Print all of the data below exactly as it appears, leaving out every image.

[Collected data]
----------

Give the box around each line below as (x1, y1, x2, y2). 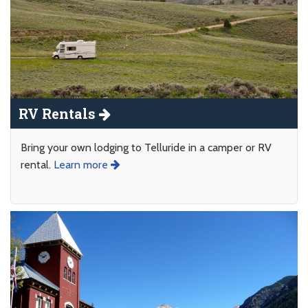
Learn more (54, 157, 111, 171)
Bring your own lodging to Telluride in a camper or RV (21, 140, 272, 154)
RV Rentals (19, 104, 99, 122)
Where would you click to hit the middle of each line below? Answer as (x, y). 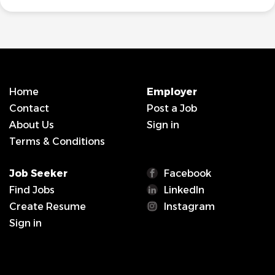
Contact (29, 108)
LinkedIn (184, 190)
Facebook (188, 173)
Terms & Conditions (57, 141)
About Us (32, 125)
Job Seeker (38, 173)
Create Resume (48, 207)
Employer (172, 92)
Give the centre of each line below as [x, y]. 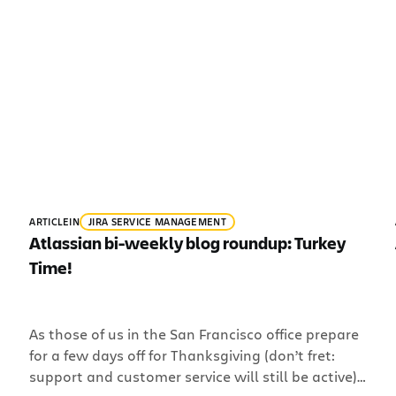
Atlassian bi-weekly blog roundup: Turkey [188, 243]
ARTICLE [49, 221]
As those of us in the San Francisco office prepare [194, 334]
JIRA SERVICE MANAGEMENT [157, 221]
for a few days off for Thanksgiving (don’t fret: [183, 355]
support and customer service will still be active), [195, 377]

----------

▶ [THE ANSWER]
Give the box around each line below as (x1, y1, x2, y2). 
Learn more (54, 157, 111, 171)
Bring your own lodging to Telluride in a camper or RV (21, 140, 272, 154)
RV Rentals (19, 104, 99, 122)
Where would you click to hit the middle of each line below? Answer as (x, y). 
Contact (29, 108)
LinkedIn (184, 190)
Facebook (188, 173)
Terms & Conditions (57, 141)
About Us (32, 125)
Job Seeker (38, 173)
Create Resume (48, 207)
Employer (172, 92)
Give the centre of each line below as [x, y]. 
Atlassian bi-weekly blog roundup: Turkey [188, 243]
ARTICLE [49, 221]
As those of us in the San Francisco office prepare [194, 334]
JIRA SERVICE MANAGEMENT [157, 221]
for a few days off for Thanksgiving (don’t fret: [183, 355]
support and customer service will still be active), [195, 377]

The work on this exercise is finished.